Tours 1998

Ecrit par Association Nationale France-Canada on. Posté dans Congrès et Réunions d'Automne

1998 : Congrès de Tours

 
PARCS ET JARDINS DE FRANCE ET DU CANADA
 
Interventions de :
  • M Jacques Lecomte, Président du Comité permanent et du Conseil National de protection de la nature, Président du comité scientifique du parc naturel régional Loire- Anjou-Touraine, Administrateur du Conseil scientifique du Parc des Cévennes jumelé avec le parc canadien de Saguenay ;
  • M Jean-François Seguin, Chef du Bureau des paysages au Ministère de l’Aménagement du Territoire et de l’Environnement – Direction de la Nature et des Paysages ;
  • Mme Linda Dicaire, Architecte-paysagiste principal de la Commission de la Capitale Nationale d’Ottawa, Membre du Comité des Jardins et sites historiques du Comité International des Monuments et Sites (ICOMOS) ;
  • Mme Barbara de Nicolay, organisatrice du  » week-end des jardiniers de Jardins et forêts « , fête des plantes et de l’art de vivre. Membre de l’Association des Parc botaniques de France.

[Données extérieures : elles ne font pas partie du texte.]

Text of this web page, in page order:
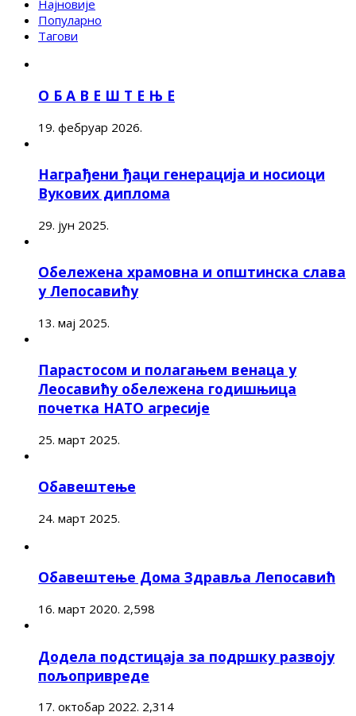
Најновије
Популарно
Тагови
О Б А В Е Ш Т Е Њ Е
19. фебруар 2026.
Награђени ђаци генерација и носиоци
Вукових диплома
29. јун 2025.
Обележена храмовна и општинска слава
у Лепосавићу
13. мај 2025.
Парастосом и полагањем венаца у
Леосавићу обележена годишњица
почетка НАТО агресије
25. март 2025.
Обавештење
24. март 2025.
Обавештење Дома Здравља Лепосавић
16. март 2020. 2,598
Додела подстицаја за подршку развоју
пољопривреде
17. октобар 2022. 2,314
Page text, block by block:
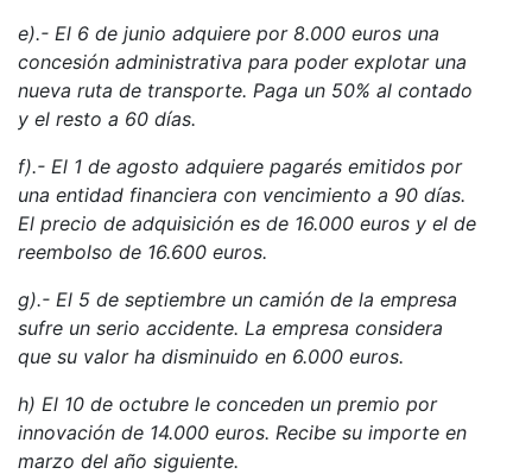
e).- El 6 de junio adquiere por 8.000 euros una
concesión administrativa para poder explotar una
nueva ruta de transporte. Paga un 50% al contado
y el resto a 60 días.
f).- El 1 de agosto adquiere pagarés emitidos por
una entidad financiera con vencimiento a 90 días.
El precio de adquisición es de 16.000 euros y el de
reembolso de 16.600 euros.
g).- El 5 de septiembre un camión de la empresa
sufre un serio accidente. La empresa considera
que su valor ha disminuido en 6.000 euros.
h) El 10 de octubre le conceden un premio por
innovación de 14.000 euros. Recibe su importe en
marzo del año siguiente.

Madame ROUX, Maire-Adjointe, représentant Monsieur Jean GERMAIN, Maire de Tours :

Après avoir souhaité la bienvenue aux Congressistes, Madame ROUX aborde directement le thème du Congrès en précisant que la Touraine a toujours privilégié l’art des Jardins, le Conservatoire National des Jardins de Chaumont sur Loire en étant une illustration tout à fait remarquable.

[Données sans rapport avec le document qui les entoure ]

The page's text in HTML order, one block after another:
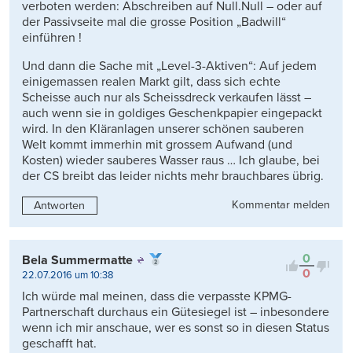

Le renouveau des espaces verts s’effectue par l’apport d’essences nouvelles, moins traditionnelles, et par des échanges semblables à ceux que nous aurons au cours de ce Congrès.

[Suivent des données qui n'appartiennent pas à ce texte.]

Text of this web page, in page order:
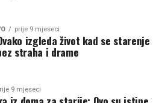
prije 9 mjeseci
izgleda život kad se starenje
straha i drame
9 mjeseci
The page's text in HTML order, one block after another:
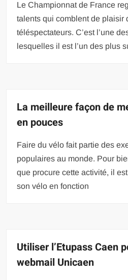
Le Championnat de France
talents qui comblent de plaisir
téléspectateurs. C’est l’une
lesquelles il est l’un des plus
La meilleure façon de
en pouces
Faire du vélo fait partie des
populaires au monde. Pour
que procure cette activité, il
son vélo en fonction
Utiliser l’Etupass Caen
webmail Unicaen

Ici-même, s’est tenu récemment un autre Congrès sur le thème des Jardins. Il s’agissait du Premier Congrès International autour de l’œuvre d’Édouard André, un architecte paysagiste et botaniste tourangeau qui a créé de nombreux jardins en Touraine et dans le monde entier, au siècle dernier, améliorant ainsi les paysages.

La Ville de Tours nous accueille avec plaisir et au nom du Maire et de la municipalité, elle nous souhaite un Congrès fait de débat fructueux et un agréable séjour.


Monsieur Jean DELANEAU, Vice-Président du Sénat, Président du Conseil Général d’Indre et Loire, Président de l’Association Nationale France-Canada :

Le Président de l’Association Nationale France-Canada accueille le Congrès et fait immédiatement remarquer, le hasard qui réunit ici, ce jour, le 48ème Congrès alors que le 24ème Congrès s’était déjà tenu à Tours, présidé par son prédécesseur, à la fois dans la vie politique et nationale, et à la tête de cette Association le député Pierre LEPAGE.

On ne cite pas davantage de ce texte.